Manning was arrested Kuwait in July 2010 and has been in custody without trial since then.
The investigating officer who recommended the court martial, Lt Colonel Paul Almanza, is an employee of the Justice Department which is also aggressively pursuing action against Julian Assange and Wikileaks. Manning’s lawyer and supporters argued that this entailed a conflict of interest. The Bradley Manning Support Network notes that, "he [Almanza] was also criticised for allowing all of the military’s witnesses and evidence to be presented, while prohibiting all but two of the defense’s witnesses from testifying, as well as evidence that could exonerate the accused WikiLeaks whistle-blower."
Manning’s lawyer David E. Coombs reports that he has issued two separate deposition requests to allow the testimony of several witnesses for the defence. The call for witnesses in Manning’s Article 32 hearing was effectively refused. Coombs writes, "In the government’s response, it opposed the presence of all defense requested witness (with the exception of ten witnesses who were also on the government’s witness list)."
If a full military trial gets the go ahead, it will take place in the next three to five months. Manning will remain in custody in the interim. The stakes are high for Manning. The Army’s news release puts it bluntly: "If convicted of all charges, Manning would face a maximum punishment of reduction to the lowest enlisted pay grade, E-1; total forfeiture of all pay and allowances; confinement for life; and a dishonorable discharge."

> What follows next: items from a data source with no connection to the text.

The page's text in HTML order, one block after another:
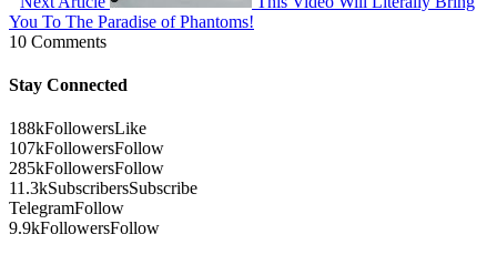
You To The Paradise of Phantoms!
10 Comments
Stay Connected
188kFollowersLike
107kFollowersFollow
285kFollowersFollow
11.3kSubscribersSubscribe
TelegramFollow
9.9kFollowersFollow

Manning has already endured what many commentators regard as unlawful punishment. He has been held in conditions that are essentially punitive without facing trial. This open letter written by Manning in March 2011 provides details of his situation in Quantico Brig, where he was held until April 2011. US legal scholars Bruce Ackerman and Yochai Benkler and a cohort of their colleagues last year rebuked Barack Obama for his suggestion that the conditions under which Manning was held were acceptable. They wrote, "He is currently detained under degrading and inhumane conditions that are illegal and immoral."

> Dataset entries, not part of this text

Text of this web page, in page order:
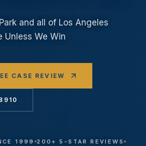
and all of Los Angeles
Unless We Win
CASE REVIEW
1999
200+ 5-STAR REVIEWS
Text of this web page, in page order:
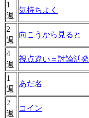
1
週
気持ちよく
2
週
向こうから見ると
4
週
視点違い＝討論活発
1
週
あだ名
2
週
コイン

Manning was moved from Quantico Brig in Virginia to another facility in Fort Leavenworth, Kansas last year. This prolonged incarceration without trial has attracted much criticism. As Ackerman and Benkler write, "If Manning is guilty of a crime, let him be tried, convicted, and punished according to law. But his treatment must be consistent with the Constitution and the Bill of Rights. There is no excuse for his degrading and inhumane pretrial punishment."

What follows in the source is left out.